▶ SUPPLIED DATA:
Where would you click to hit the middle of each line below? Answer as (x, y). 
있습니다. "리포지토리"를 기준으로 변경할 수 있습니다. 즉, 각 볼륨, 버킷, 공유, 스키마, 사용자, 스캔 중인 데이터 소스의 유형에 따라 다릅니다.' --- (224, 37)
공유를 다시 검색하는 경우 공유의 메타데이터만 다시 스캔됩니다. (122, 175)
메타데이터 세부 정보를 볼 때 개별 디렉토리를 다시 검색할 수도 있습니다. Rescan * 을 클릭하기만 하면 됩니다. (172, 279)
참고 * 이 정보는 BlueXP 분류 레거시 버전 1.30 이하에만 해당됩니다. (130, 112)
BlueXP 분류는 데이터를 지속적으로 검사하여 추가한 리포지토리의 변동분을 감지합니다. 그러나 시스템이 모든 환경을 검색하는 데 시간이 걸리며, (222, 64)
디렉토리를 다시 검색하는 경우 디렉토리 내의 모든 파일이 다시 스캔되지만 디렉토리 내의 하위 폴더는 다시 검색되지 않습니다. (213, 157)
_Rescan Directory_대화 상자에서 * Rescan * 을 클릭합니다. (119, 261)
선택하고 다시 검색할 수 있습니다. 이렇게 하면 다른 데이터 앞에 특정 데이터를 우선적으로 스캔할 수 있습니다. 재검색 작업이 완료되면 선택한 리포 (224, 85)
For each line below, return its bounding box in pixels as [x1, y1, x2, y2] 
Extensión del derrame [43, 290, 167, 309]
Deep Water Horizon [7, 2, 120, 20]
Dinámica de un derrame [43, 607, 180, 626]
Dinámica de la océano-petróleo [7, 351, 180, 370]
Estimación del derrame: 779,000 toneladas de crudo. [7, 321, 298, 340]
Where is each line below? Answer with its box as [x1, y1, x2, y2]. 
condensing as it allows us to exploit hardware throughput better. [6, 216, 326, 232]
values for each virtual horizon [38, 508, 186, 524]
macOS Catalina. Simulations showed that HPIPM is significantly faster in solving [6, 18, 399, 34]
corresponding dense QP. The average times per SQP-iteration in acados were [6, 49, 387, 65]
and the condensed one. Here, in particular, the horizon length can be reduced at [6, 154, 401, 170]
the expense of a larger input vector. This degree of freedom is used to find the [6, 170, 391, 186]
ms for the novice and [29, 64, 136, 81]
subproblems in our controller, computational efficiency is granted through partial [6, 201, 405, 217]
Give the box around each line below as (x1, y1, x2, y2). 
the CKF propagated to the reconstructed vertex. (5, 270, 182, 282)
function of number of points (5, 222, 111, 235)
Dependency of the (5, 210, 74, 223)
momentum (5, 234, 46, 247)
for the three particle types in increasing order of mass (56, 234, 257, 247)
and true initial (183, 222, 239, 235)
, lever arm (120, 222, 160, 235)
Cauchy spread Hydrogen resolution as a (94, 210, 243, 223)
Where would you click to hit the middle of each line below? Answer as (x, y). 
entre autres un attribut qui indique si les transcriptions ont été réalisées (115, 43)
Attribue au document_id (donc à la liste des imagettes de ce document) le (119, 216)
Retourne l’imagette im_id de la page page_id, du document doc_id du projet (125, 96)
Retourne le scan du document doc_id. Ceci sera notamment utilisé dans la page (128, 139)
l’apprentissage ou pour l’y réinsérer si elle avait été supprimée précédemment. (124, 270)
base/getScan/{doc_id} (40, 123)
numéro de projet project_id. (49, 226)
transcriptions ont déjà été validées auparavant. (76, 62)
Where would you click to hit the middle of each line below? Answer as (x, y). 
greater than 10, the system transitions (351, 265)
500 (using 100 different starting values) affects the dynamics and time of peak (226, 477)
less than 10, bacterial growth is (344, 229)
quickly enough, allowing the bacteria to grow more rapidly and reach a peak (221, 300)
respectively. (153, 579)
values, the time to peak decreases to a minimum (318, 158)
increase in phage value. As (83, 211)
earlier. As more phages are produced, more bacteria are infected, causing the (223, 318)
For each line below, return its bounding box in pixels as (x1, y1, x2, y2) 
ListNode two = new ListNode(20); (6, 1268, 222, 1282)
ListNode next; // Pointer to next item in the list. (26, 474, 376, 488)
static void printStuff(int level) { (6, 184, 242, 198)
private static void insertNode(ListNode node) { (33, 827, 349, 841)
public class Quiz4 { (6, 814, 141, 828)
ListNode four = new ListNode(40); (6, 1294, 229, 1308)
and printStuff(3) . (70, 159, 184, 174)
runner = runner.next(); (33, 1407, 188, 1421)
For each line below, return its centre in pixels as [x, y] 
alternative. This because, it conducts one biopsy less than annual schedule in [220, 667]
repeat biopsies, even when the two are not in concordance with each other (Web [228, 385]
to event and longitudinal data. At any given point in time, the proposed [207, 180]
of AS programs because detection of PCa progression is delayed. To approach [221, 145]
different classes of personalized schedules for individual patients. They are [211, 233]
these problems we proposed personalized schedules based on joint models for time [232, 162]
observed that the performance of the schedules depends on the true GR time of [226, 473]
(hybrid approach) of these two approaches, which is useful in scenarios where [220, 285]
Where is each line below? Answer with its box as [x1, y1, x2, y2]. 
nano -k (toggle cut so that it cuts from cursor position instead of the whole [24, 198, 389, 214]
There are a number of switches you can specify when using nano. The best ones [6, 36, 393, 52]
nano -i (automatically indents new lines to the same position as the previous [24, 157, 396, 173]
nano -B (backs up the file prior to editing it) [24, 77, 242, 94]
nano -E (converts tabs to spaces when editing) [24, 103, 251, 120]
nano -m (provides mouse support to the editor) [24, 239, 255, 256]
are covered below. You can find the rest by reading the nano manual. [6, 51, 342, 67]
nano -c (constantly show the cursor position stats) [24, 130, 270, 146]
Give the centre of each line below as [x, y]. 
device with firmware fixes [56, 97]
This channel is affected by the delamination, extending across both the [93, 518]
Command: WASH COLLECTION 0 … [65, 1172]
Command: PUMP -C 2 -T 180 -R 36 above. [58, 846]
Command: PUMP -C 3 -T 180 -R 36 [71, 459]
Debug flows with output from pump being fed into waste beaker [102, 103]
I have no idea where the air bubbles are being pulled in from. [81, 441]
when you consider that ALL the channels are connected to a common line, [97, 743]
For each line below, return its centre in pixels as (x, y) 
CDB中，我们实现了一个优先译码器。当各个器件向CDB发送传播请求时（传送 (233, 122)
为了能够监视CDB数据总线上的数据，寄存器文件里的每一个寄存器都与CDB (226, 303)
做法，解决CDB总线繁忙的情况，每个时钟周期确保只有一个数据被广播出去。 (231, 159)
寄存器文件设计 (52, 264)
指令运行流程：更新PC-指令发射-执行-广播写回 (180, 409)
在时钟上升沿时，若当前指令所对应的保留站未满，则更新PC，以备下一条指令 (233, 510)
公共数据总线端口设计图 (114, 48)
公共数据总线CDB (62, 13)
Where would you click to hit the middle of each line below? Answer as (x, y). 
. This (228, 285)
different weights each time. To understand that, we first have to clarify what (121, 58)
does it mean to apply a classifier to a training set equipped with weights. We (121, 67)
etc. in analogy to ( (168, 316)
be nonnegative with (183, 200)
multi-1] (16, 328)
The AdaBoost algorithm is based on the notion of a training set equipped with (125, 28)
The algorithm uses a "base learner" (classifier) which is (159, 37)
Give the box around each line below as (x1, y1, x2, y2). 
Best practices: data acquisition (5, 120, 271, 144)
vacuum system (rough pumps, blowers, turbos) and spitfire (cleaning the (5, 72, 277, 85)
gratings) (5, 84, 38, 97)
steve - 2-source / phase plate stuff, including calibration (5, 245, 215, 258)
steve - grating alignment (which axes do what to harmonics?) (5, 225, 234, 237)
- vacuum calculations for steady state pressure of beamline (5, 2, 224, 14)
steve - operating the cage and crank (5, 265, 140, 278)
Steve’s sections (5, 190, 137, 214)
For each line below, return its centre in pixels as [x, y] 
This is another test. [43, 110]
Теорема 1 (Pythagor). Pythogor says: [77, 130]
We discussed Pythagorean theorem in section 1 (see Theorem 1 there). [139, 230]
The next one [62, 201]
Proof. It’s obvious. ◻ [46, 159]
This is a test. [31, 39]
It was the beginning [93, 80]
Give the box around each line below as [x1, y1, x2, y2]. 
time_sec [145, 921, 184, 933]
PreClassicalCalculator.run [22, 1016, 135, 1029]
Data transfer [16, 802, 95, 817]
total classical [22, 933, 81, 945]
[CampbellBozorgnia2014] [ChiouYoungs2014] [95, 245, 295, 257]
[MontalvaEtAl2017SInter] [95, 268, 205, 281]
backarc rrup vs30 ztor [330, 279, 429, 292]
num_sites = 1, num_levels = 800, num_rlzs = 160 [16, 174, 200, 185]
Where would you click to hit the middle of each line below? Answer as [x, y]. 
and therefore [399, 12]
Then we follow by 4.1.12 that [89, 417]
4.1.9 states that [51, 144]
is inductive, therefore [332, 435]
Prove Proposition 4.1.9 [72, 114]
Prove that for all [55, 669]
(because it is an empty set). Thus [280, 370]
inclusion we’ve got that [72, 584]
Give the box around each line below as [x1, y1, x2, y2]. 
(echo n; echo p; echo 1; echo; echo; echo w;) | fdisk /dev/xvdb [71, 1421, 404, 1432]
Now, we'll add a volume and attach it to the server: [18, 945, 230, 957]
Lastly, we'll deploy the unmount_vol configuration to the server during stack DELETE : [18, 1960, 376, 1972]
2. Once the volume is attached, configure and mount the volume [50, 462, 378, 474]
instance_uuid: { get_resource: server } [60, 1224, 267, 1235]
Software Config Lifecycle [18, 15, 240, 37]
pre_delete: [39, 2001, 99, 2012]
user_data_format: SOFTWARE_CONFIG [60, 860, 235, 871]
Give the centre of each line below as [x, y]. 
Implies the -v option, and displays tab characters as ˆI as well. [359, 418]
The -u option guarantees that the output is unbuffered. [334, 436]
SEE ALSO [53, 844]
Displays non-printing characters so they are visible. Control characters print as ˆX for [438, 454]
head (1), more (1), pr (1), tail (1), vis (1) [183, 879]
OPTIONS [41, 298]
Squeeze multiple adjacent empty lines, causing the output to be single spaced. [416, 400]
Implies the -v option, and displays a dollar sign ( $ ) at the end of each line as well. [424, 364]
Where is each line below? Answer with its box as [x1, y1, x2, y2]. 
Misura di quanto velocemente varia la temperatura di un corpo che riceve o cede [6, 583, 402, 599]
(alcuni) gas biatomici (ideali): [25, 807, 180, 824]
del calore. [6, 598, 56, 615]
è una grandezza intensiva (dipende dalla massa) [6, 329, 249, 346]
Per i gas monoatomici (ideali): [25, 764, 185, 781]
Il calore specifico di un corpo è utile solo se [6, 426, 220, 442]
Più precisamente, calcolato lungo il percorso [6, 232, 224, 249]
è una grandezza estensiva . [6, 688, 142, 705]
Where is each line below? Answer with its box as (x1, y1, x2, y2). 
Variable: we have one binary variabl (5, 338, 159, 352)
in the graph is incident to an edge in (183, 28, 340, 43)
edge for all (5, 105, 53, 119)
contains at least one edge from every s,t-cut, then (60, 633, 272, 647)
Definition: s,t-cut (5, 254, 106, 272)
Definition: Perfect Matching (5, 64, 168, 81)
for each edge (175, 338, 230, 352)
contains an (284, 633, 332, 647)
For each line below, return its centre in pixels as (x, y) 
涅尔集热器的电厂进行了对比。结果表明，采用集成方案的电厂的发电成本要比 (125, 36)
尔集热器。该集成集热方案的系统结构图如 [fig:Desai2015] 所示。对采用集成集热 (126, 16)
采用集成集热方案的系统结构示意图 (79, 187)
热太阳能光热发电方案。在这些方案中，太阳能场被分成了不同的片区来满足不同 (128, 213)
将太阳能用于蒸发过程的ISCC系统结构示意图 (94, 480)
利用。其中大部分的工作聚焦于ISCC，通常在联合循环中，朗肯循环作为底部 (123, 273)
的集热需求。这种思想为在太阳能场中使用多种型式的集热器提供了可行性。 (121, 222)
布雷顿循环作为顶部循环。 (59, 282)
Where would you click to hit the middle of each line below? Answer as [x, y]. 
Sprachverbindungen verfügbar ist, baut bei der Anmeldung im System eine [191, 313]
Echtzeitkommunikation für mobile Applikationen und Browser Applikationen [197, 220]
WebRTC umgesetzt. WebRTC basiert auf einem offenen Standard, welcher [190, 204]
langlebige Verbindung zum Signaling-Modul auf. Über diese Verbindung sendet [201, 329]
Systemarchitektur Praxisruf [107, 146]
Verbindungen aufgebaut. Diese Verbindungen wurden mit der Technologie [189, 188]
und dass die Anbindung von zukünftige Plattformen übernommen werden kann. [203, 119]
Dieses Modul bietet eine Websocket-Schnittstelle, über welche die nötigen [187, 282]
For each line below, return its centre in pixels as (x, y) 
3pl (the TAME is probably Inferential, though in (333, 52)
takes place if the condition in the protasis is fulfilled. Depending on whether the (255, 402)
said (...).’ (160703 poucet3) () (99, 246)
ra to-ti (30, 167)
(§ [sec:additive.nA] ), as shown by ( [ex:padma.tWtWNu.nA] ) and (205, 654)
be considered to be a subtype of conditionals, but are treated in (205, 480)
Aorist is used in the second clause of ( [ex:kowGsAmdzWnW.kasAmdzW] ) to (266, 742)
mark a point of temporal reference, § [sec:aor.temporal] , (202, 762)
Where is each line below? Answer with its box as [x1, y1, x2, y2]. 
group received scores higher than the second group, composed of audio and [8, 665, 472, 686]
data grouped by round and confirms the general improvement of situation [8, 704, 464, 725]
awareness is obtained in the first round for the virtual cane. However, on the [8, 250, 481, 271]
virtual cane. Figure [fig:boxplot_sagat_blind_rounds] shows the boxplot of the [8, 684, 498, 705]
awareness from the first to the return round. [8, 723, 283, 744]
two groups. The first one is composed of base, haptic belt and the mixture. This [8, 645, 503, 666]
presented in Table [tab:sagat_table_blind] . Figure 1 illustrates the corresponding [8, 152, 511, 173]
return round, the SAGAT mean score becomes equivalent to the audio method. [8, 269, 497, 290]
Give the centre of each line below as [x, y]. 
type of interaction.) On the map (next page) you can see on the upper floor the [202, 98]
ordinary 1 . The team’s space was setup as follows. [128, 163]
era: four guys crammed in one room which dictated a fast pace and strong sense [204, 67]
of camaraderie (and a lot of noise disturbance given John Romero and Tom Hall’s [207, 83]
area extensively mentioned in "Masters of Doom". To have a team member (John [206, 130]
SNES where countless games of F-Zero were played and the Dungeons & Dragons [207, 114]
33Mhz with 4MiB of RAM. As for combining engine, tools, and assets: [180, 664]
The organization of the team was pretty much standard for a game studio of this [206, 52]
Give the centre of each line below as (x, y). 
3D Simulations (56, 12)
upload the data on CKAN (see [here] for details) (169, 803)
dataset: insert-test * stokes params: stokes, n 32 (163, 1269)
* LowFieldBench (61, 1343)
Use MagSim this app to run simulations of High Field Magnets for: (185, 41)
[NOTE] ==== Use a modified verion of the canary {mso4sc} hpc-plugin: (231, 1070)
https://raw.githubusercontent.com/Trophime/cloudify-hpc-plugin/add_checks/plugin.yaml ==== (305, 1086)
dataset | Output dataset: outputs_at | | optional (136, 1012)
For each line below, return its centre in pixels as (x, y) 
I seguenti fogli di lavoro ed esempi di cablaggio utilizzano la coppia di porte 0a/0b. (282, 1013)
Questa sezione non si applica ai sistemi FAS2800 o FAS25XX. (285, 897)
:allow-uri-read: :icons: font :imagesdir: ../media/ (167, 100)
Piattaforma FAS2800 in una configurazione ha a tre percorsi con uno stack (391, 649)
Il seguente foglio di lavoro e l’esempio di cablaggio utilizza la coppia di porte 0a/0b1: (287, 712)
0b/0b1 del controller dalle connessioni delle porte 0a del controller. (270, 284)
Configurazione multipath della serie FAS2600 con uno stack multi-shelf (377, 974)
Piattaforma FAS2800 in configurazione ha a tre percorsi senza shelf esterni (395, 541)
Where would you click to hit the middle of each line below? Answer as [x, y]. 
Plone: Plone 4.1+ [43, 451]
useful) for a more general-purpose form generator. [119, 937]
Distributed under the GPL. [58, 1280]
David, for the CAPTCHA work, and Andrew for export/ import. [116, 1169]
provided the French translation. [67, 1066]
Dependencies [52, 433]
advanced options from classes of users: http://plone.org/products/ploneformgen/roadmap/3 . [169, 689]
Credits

▶ TASK INSTRUCTIONS: Starting with the line with "WebRTC umgesetzt. WebRTC" above and going on through the line with "Systemarchitektur Praxisruf [107, 146]", transcribe every line exactly, both ends included, and add nothing.

▶ REPLY TO THE TASK:
WebRTC umgesetzt. WebRTC basiert auf einem offenen Standard, welcher [190, 204]
langlebige Verbindung zum Signaling-Modul auf. Über diese Verbindung sendet [201, 329]
Systemarchitektur Praxisruf [107, 146]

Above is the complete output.